(Your task) The expected result is every line of the records, printed exactly.

(Given data)
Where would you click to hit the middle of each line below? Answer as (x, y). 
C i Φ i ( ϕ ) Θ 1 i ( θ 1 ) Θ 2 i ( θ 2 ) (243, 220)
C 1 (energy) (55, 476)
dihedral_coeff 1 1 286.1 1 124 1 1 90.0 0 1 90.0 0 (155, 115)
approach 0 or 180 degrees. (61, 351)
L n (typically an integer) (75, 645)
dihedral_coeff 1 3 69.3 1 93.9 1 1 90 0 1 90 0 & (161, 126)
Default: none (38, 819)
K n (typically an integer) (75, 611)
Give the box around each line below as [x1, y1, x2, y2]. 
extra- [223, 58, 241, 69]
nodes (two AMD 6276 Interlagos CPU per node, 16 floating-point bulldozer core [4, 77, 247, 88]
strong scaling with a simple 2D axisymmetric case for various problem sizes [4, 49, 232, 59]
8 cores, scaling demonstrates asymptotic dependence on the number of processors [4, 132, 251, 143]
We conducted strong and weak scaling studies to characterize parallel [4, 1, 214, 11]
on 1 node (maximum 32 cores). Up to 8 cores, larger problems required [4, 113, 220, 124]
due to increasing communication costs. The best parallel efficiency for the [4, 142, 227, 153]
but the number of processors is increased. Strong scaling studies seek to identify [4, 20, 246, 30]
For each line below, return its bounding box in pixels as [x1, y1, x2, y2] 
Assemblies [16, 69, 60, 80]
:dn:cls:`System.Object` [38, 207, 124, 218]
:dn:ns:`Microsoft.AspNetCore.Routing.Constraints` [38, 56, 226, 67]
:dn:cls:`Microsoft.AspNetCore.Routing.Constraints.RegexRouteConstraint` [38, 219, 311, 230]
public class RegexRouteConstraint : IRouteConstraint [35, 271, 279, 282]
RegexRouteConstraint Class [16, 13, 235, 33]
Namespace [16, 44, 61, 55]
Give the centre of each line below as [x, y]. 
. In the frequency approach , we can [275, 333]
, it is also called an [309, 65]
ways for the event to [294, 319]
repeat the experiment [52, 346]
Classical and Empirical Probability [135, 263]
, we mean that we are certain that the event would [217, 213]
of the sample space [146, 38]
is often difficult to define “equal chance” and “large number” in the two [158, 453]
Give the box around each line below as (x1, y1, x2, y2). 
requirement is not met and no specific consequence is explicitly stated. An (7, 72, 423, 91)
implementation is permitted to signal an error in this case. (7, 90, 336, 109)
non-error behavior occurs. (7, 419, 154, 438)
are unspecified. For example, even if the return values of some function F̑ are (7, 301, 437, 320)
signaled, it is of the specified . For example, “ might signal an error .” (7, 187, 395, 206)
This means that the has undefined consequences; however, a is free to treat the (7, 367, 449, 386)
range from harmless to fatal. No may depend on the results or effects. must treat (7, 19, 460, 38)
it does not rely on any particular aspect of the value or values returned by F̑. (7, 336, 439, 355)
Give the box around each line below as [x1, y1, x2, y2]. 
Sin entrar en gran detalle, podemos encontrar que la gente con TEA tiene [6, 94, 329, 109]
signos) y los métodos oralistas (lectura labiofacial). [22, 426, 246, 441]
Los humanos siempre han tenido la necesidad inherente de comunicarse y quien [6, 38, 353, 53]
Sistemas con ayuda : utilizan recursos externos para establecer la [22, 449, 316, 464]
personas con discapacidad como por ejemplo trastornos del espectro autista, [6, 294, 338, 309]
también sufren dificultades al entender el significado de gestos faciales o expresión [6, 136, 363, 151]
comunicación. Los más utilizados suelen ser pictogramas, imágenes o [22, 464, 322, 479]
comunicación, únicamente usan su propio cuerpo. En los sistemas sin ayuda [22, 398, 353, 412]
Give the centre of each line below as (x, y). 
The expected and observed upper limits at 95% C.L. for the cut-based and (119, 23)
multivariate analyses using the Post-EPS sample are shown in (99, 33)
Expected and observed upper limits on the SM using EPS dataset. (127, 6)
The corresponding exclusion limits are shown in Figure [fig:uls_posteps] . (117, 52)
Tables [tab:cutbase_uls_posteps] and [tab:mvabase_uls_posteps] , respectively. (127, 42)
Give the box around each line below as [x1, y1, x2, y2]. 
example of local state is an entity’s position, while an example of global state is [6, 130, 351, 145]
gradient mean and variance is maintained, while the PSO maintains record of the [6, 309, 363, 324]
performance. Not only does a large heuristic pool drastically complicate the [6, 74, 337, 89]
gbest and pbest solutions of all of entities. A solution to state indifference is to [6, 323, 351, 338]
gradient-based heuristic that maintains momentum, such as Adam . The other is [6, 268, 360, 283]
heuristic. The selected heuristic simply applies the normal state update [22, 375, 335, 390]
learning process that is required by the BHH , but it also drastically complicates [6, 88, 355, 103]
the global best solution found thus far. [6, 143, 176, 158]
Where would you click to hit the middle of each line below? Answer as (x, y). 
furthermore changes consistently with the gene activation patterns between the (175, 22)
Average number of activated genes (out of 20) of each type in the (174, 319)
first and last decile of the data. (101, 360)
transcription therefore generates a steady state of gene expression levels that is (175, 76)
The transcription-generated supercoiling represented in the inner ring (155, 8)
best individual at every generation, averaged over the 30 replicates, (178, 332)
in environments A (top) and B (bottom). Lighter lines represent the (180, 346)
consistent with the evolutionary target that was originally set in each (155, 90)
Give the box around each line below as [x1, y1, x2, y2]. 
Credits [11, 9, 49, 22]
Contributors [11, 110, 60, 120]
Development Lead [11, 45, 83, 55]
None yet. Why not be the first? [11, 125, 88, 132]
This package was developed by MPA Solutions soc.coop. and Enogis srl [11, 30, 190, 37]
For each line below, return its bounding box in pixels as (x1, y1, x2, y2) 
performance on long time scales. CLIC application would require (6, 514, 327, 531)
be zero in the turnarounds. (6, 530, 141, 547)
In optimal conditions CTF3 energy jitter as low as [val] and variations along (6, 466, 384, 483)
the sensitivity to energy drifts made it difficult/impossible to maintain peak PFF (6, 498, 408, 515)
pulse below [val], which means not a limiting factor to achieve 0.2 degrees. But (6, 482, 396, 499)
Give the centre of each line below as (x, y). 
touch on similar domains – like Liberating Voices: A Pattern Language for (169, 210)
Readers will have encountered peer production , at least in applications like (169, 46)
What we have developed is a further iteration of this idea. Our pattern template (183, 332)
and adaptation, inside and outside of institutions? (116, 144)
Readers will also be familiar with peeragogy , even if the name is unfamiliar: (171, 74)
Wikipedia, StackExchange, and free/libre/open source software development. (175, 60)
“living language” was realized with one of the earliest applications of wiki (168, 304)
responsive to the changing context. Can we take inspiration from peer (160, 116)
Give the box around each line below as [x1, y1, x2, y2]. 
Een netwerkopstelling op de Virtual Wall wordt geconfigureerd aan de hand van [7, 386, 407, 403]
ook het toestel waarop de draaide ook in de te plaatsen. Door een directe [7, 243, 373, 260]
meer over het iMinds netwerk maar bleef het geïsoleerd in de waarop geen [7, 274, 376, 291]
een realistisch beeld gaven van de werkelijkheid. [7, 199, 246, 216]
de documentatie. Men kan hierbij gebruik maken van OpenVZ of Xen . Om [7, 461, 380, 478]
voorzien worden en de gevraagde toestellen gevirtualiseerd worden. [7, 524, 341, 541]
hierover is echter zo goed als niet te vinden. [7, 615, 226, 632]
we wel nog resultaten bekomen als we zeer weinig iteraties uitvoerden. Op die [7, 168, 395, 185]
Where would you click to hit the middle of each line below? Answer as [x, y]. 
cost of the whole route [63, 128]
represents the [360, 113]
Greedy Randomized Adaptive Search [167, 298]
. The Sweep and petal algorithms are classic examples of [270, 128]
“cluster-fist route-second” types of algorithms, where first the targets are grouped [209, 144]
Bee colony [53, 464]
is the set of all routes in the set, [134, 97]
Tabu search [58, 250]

(Reply)
Where would you click to hit the middle of each line below? Answer as (x, y). 
C i Φ i ( ϕ ) Θ 1 i ( θ 1 ) Θ 2 i ( θ 2 ) (243, 220)
C 1 (energy) (55, 476)
dihedral_coeff 1 1 286.1 1 124 1 1 90.0 0 1 90.0 0 (155, 115)
approach 0 or 180 degrees. (61, 351)
L n (typically an integer) (75, 645)
dihedral_coeff 1 3 69.3 1 93.9 1 1 90 0 1 90 0 & (161, 126)
Default: none (38, 819)
K n (typically an integer) (75, 611)
Give the box around each line below as [x1, y1, x2, y2]. 
extra- [223, 58, 241, 69]
nodes (two AMD 6276 Interlagos CPU per node, 16 floating-point bulldozer core [4, 77, 247, 88]
strong scaling with a simple 2D axisymmetric case for various problem sizes [4, 49, 232, 59]
8 cores, scaling demonstrates asymptotic dependence on the number of processors [4, 132, 251, 143]
We conducted strong and weak scaling studies to characterize parallel [4, 1, 214, 11]
on 1 node (maximum 32 cores). Up to 8 cores, larger problems required [4, 113, 220, 124]
due to increasing communication costs. The best parallel efficiency for the [4, 142, 227, 153]
but the number of processors is increased. Strong scaling studies seek to identify [4, 20, 246, 30]
For each line below, return its bounding box in pixels as [x1, y1, x2, y2] 
Assemblies [16, 69, 60, 80]
:dn:cls:`System.Object` [38, 207, 124, 218]
:dn:ns:`Microsoft.AspNetCore.Routing.Constraints` [38, 56, 226, 67]
:dn:cls:`Microsoft.AspNetCore.Routing.Constraints.RegexRouteConstraint` [38, 219, 311, 230]
public class RegexRouteConstraint : IRouteConstraint [35, 271, 279, 282]
RegexRouteConstraint Class [16, 13, 235, 33]
Namespace [16, 44, 61, 55]
Give the centre of each line below as [x, y]. 
. In the frequency approach , we can [275, 333]
, it is also called an [309, 65]
ways for the event to [294, 319]
repeat the experiment [52, 346]
Classical and Empirical Probability [135, 263]
, we mean that we are certain that the event would [217, 213]
of the sample space [146, 38]
is often difficult to define “equal chance” and “large number” in the two [158, 453]
Give the box around each line below as (x1, y1, x2, y2). 
requirement is not met and no specific consequence is explicitly stated. An (7, 72, 423, 91)
implementation is permitted to signal an error in this case. (7, 90, 336, 109)
non-error behavior occurs. (7, 419, 154, 438)
are unspecified. For example, even if the return values of some function F̑ are (7, 301, 437, 320)
signaled, it is of the specified . For example, “ might signal an error .” (7, 187, 395, 206)
This means that the has undefined consequences; however, a is free to treat the (7, 367, 449, 386)
range from harmless to fatal. No may depend on the results or effects. must treat (7, 19, 460, 38)
it does not rely on any particular aspect of the value or values returned by F̑. (7, 336, 439, 355)
Give the box around each line below as [x1, y1, x2, y2]. 
Sin entrar en gran detalle, podemos encontrar que la gente con TEA tiene [6, 94, 329, 109]
signos) y los métodos oralistas (lectura labiofacial). [22, 426, 246, 441]
Los humanos siempre han tenido la necesidad inherente de comunicarse y quien [6, 38, 353, 53]
Sistemas con ayuda : utilizan recursos externos para establecer la [22, 449, 316, 464]
personas con discapacidad como por ejemplo trastornos del espectro autista, [6, 294, 338, 309]
también sufren dificultades al entender el significado de gestos faciales o expresión [6, 136, 363, 151]
comunicación. Los más utilizados suelen ser pictogramas, imágenes o [22, 464, 322, 479]
comunicación, únicamente usan su propio cuerpo. En los sistemas sin ayuda [22, 398, 353, 412]
Give the centre of each line below as (x, y). 
The expected and observed upper limits at 95% C.L. for the cut-based and (119, 23)
multivariate analyses using the Post-EPS sample are shown in (99, 33)
Expected and observed upper limits on the SM using EPS dataset. (127, 6)
The corresponding exclusion limits are shown in Figure [fig:uls_posteps] . (117, 52)
Tables [tab:cutbase_uls_posteps] and [tab:mvabase_uls_posteps] , respectively. (127, 42)
Give the box around each line below as [x1, y1, x2, y2]. 
example of local state is an entity’s position, while an example of global state is [6, 130, 351, 145]
gradient mean and variance is maintained, while the PSO maintains record of the [6, 309, 363, 324]
performance. Not only does a large heuristic pool drastically complicate the [6, 74, 337, 89]
gbest and pbest solutions of all of entities. A solution to state indifference is to [6, 323, 351, 338]
gradient-based heuristic that maintains momentum, such as Adam . The other is [6, 268, 360, 283]
heuristic. The selected heuristic simply applies the normal state update [22, 375, 335, 390]
learning process that is required by the BHH , but it also drastically complicates [6, 88, 355, 103]
the global best solution found thus far. [6, 143, 176, 158]
Where would you click to hit the middle of each line below? Answer as (x, y). 
furthermore changes consistently with the gene activation patterns between the (175, 22)
Average number of activated genes (out of 20) of each type in the (174, 319)
first and last decile of the data. (101, 360)
transcription therefore generates a steady state of gene expression levels that is (175, 76)
The transcription-generated supercoiling represented in the inner ring (155, 8)
best individual at every generation, averaged over the 30 replicates, (178, 332)
in environments A (top) and B (bottom). Lighter lines represent the (180, 346)
consistent with the evolutionary target that was originally set in each (155, 90)
Give the box around each line below as [x1, y1, x2, y2]. 
Credits [11, 9, 49, 22]
Contributors [11, 110, 60, 120]
Development Lead [11, 45, 83, 55]
None yet. Why not be the first? [11, 125, 88, 132]
This package was developed by MPA Solutions soc.coop. and Enogis srl [11, 30, 190, 37]
For each line below, return its bounding box in pixels as (x1, y1, x2, y2) 
performance on long time scales. CLIC application would require (6, 514, 327, 531)
be zero in the turnarounds. (6, 530, 141, 547)
In optimal conditions CTF3 energy jitter as low as [val] and variations along (6, 466, 384, 483)
the sensitivity to energy drifts made it difficult/impossible to maintain peak PFF (6, 498, 408, 515)
pulse below [val], which means not a limiting factor to achieve 0.2 degrees. But (6, 482, 396, 499)
Give the centre of each line below as (x, y). 
touch on similar domains – like Liberating Voices: A Pattern Language for (169, 210)
Readers will have encountered peer production , at least in applications like (169, 46)
What we have developed is a further iteration of this idea. Our pattern template (183, 332)
and adaptation, inside and outside of institutions? (116, 144)
Readers will also be familiar with peeragogy , even if the name is unfamiliar: (171, 74)
Wikipedia, StackExchange, and free/libre/open source software development. (175, 60)
“living language” was realized with one of the earliest applications of wiki (168, 304)
responsive to the changing context. Can we take inspiration from peer (160, 116)
Give the box around each line below as [x1, y1, x2, y2]. 
Een netwerkopstelling op de Virtual Wall wordt geconfigureerd aan de hand van [7, 386, 407, 403]
ook het toestel waarop de draaide ook in de te plaatsen. Door een directe [7, 243, 373, 260]
meer over het iMinds netwerk maar bleef het geïsoleerd in de waarop geen [7, 274, 376, 291]
een realistisch beeld gaven van de werkelijkheid. [7, 199, 246, 216]
de documentatie. Men kan hierbij gebruik maken van OpenVZ of Xen . Om [7, 461, 380, 478]
voorzien worden en de gevraagde toestellen gevirtualiseerd worden. [7, 524, 341, 541]
hierover is echter zo goed als niet te vinden. [7, 615, 226, 632]
we wel nog resultaten bekomen als we zeer weinig iteraties uitvoerden. Op die [7, 168, 395, 185]
Where would you click to hit the middle of each line below? Answer as [x, y]. 
cost of the whole route [63, 128]
represents the [360, 113]
Greedy Randomized Adaptive Search [167, 298]
. The Sweep and petal algorithms are classic examples of [270, 128]
“cluster-fist route-second” types of algorithms, where first the targets are grouped [209, 144]
Bee colony [53, 464]
is the set of all routes in the set, [134, 97]
Tabu search [58, 250]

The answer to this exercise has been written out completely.